## Task
The copy you produce must repeat each record exactly and contain no pictures.
----- Listed records -----
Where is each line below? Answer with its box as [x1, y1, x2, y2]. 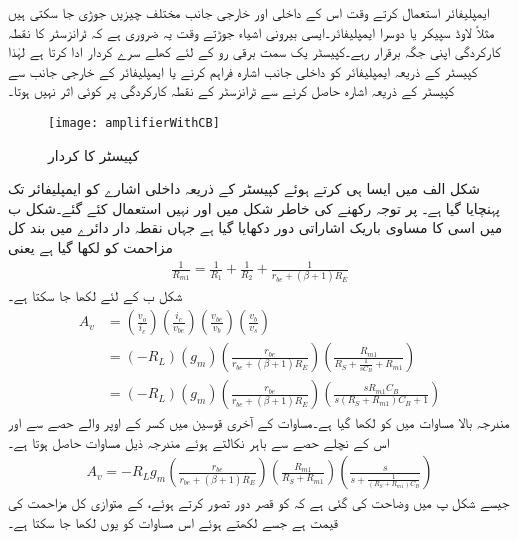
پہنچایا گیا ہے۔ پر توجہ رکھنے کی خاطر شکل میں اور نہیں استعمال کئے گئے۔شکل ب [8, 197, 500, 218]
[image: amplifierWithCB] [48, 115, 220, 130]
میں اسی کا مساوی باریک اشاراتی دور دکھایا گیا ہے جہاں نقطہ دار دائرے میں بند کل [8, 217, 503, 238]
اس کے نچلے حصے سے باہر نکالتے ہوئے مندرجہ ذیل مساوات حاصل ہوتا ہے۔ [8, 431, 390, 452]
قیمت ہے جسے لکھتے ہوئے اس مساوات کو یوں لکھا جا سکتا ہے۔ [8, 511, 338, 532]
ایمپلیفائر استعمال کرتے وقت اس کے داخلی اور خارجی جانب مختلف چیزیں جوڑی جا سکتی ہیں [8, 2, 490, 22]
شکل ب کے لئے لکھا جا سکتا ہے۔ [8, 285, 183, 306]
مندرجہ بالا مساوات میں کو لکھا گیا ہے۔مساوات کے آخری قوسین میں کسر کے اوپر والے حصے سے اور [8, 412, 510, 433]
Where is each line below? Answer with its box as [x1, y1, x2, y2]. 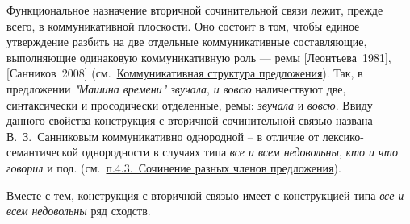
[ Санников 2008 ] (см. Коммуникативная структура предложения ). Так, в [6, 64, 363, 81]
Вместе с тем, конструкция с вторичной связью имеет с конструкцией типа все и [6, 186, 404, 203]
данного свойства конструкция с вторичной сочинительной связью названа [6, 112, 373, 129]
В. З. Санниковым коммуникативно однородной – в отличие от [6, 127, 320, 144]
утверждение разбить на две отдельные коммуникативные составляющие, [6, 33, 367, 50]
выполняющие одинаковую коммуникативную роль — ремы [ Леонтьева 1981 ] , [6, 48, 391, 65]
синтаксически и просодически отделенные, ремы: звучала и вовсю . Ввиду [6, 96, 373, 113]
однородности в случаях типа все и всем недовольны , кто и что [82, 143, 398, 160]
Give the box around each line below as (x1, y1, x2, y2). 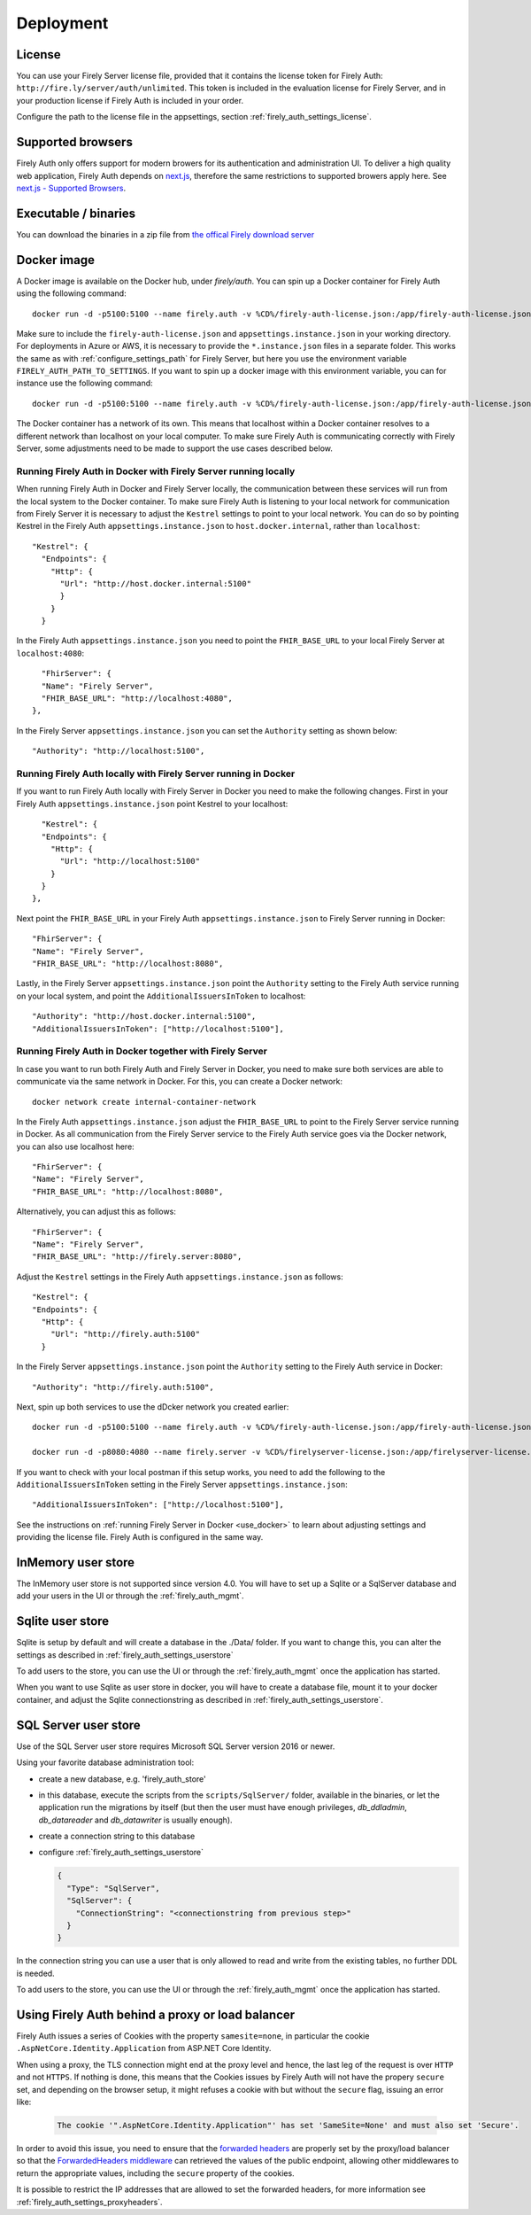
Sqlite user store (16, 1613, 110, 1629)
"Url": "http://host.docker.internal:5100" (59, 579, 252, 588)
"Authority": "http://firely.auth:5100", (32, 1382, 214, 1392)
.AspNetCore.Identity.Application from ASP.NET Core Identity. (16, 2043, 272, 2054)
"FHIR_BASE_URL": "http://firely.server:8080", (32, 1252, 242, 1262)
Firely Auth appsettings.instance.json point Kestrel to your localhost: (16, 798, 289, 809)
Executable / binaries (16, 206, 136, 221)
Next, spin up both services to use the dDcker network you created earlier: (16, 1401, 289, 1412)
-----
## Completed exercise
Where is each line below? Answer with its box as [x1, y1, x2, y2]. 
پہنچایا گیا ہے۔ پر توجہ رکھنے کی خاطر شکل میں اور نہیں استعمال کئے گئے۔شکل ب [8, 197, 500, 218]
[image: amplifierWithCB] [48, 115, 220, 130]
میں اسی کا مساوی باریک اشاراتی دور دکھایا گیا ہے جہاں نقطہ دار دائرے میں بند کل [8, 217, 503, 238]
اس کے نچلے حصے سے باہر نکالتے ہوئے مندرجہ ذیل مساوات حاصل ہوتا ہے۔ [8, 431, 390, 452]
قیمت ہے جسے لکھتے ہوئے اس مساوات کو یوں لکھا جا سکتا ہے۔ [8, 511, 338, 532]
ایمپلیفائر استعمال کرتے وقت اس کے داخلی اور خارجی جانب مختلف چیزیں جوڑی جا سکتی ہیں [8, 2, 490, 22]
شکل ب کے لئے لکھا جا سکتا ہے۔ [8, 285, 183, 306]
مندرجہ بالا مساوات میں کو لکھا گیا ہے۔مساوات کے آخری قوسین میں کسر کے اوپر والے حصے سے اور [8, 412, 510, 433]
Where is each line below? Answer with its box as [x1, y1, x2, y2]. 
[ Санников 2008 ] (см. Коммуникативная структура предложения ). Так, в [6, 64, 363, 81]
Вместе с тем, конструкция с вторичной связью имеет с конструкцией типа все и [6, 186, 404, 203]
данного свойства конструкция с вторичной сочинительной связью названа [6, 112, 373, 129]
В. З. Санниковым коммуникативно однородной – в отличие от [6, 127, 320, 144]
утверждение разбить на две отдельные коммуникативные составляющие, [6, 33, 367, 50]
выполняющие одинаковую коммуникативную роль — ремы [ Леонтьева 1981 ] , [6, 48, 391, 65]
синтаксически и просодически отделенные, ремы: звучала и вовсю . Ввиду [6, 96, 373, 113]
однородности в случаях типа все и всем недовольны , кто и что [82, 143, 398, 160]
Give the box around each line below as (x1, y1, x2, y2). 
Sqlite user store (16, 1613, 110, 1629)
"Url": "http://host.docker.internal:5100" (59, 579, 252, 588)
"Authority": "http://firely.auth:5100", (32, 1382, 214, 1392)
.AspNetCore.Identity.Application from ASP.NET Core Identity. (16, 2043, 272, 2054)
"FHIR_BASE_URL": "http://firely.server:8080", (32, 1252, 242, 1262)
Firely Auth appsettings.instance.json point Kestrel to your localhost: (16, 798, 289, 809)
Executable / binaries (16, 206, 136, 221)
Next, spin up both services to use the dDcker network you created earlier: (16, 1401, 289, 1412)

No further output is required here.